Mesajde SOS Infertilitatea » Joi Mar 06, 2014 12:59 pm

Female Fertility: What’s Testosterone Got To Do With It?

New Study Shows Male Hormones Play an Important Role; May Enhance IVF Therapy

Several fertility clinics across the country are beginning to administer testosterone, either through a patch or a gel on the skin, to increase the number of eggs produced by certain women undergoing in vitro fertilization (IVF). Women are also purchasing the over-the-counter supplement DHEA, which is converted by the body into testosterone, to boost their chances of pregnancy with IVF.

A few clinical trials support the use of testosterone given through the skin, while others have shown no benefit of DHEA – also used in attempts to slow aging and enhance muscle mass – in increasing pregnancy and birth rates in women who don’t respond well to IVF therapy. Lacking a large and convincing body of data on the topic, the jury is still out as to whether male hormones such as testosterone improve female fertility.

A new study suggests that male hormones, also called androgens, help drive the development of follicles – structures that contain and ultimately release an egg that can be fertilized by a man’s sperm. Published in the Proceedings of the National Academy of Sciences, the research also details how male hormones boost the production of follicles in mice. Authors believe the study provides potential biological targets to enhance fertility in women with diminished ovarian reserve, who produce few or no follicles in response to IVF drugs designed to boost follicle development.
Stephen R. Hammes, M.D., Ph.D.

“There is a raging debate in the reproductive endocrinology field about what male hormones are doing in female fertility,” said Stephen R. Hammes, M.D., Ph.D.,senior study author and professor of Endocrinology at the University of Rochester School of Medicine and Dentistry. “Our study doesn’t solve the controversy, but, along with some earlier seminal studies from other groups, it does tell us that we can’t dismiss male hormones. They might actually be doing something useful.”

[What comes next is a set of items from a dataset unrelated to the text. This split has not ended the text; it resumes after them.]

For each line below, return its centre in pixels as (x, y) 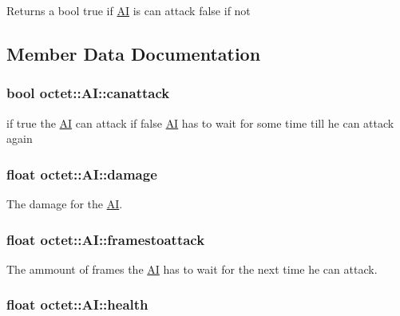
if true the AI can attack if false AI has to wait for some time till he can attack (200, 122)
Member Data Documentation (134, 53)
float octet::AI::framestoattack (106, 239)
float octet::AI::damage (82, 174)
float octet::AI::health (77, 304)
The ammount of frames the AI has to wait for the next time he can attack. (192, 269)
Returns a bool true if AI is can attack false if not (129, 10)
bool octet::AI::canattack (88, 93)

Using multiple animal models and cell experiments, Hammes and lead study author Aritro Sen, Ph.D., research assistant professor of Endocrinology at the medical school found that male hormones promote follicle development in two ways. First, they prevent follicles from dying at an early stage. They do this by ramping up a molecule that stops cells from self destructing, a process called apoptosis. Hammes and Sen speculate that if a woman doesn’t have enough androgens (male hormones), more of her follicles may be dying and fewer progressing to a mature stage when they produce and release an egg.

Second, androgens make ovarian cells more sensitive to follicle-stimulating hormone or FSH, which promotes follicle growth. They do this by creating more FSH receptors – molecules on the surface of ovarian cells that jumpstart the follicle making process in response to the hormone.

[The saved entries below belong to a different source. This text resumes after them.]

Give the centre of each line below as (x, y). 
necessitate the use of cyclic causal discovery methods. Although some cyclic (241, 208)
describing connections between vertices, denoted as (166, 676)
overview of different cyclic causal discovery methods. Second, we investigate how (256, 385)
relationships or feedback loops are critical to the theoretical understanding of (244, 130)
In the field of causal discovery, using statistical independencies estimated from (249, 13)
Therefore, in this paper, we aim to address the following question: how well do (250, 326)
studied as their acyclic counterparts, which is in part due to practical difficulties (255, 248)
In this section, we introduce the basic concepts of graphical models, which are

“Androgens are increasing follicle growth and ensuring follicles don’t die – exactly what you want when providing fertility treatment,” noted Hammes, who is also the chief of the Division of Endocrinology and Metabolism at UR Medicine’s Strong Memorial Hospital.

When the team administered small doses of androgens to mice that were taking the equivalent of medications given to women undergoing IVF therapy, they developed more mature, egg-containing follicles than mice that didn’t receive androgens. The androgen-treated female mice also released larger numbers of eggs with ovulation. IVF drugs are designed to do just that, enhance ovulation – the production and discharge of an egg or eggs from the ovary. Unfortunately, these drugs aren’t always effective in women with diminished ovarian reserve.

Kathleen M. Hoeger, M.D., M.P.H., director of UR Medicine’s Strong Fertility Center, estimates that around 20 percent of the patients her team treats have diminished ovarian reserve, meaning they produce fewer follicles than estimated based on their age. Women who are 40 years or older are most likely to have diminished ovarian reserve, but it can appear in younger women as well.

“This information is important because it provides theoretical support for administering androgens to some women undergoing IVF, a practice that our fertility clinic and many others across the country have started in recent years,” said Hoeger, who is also a professor of Obstetrics and Gynecology at the School of Medicine and Dentistry. “If these data are confirmed in clinical trials, we could propose that raising low levels of androgens in a woman with diminished ovarian reserve might increase her ability to produce more and better eggs for fertilization.”

Hammes says the study calls for further clinical trials to determine whether androgens can have a positive effect on fertility when given at the right doses. And, by better understanding the biological pathways that are important for follicle development, scientists may be able to target these pathways with drugs or other interventions to improve IVF success rates.

In addition to Hammes and Sen, Hen Prizant, Allison Light, Anindita Biswas and Emily Hayes from the University of Rochester School of Medicine and Dentistry contributed to the research. Ho-Joon Lee, David Barad and Norbert Gleicher from the Center for Human Reproduction in New York also participated in the study. Funding was provided by the Foundation for Reproductive Medicine.

Sursa.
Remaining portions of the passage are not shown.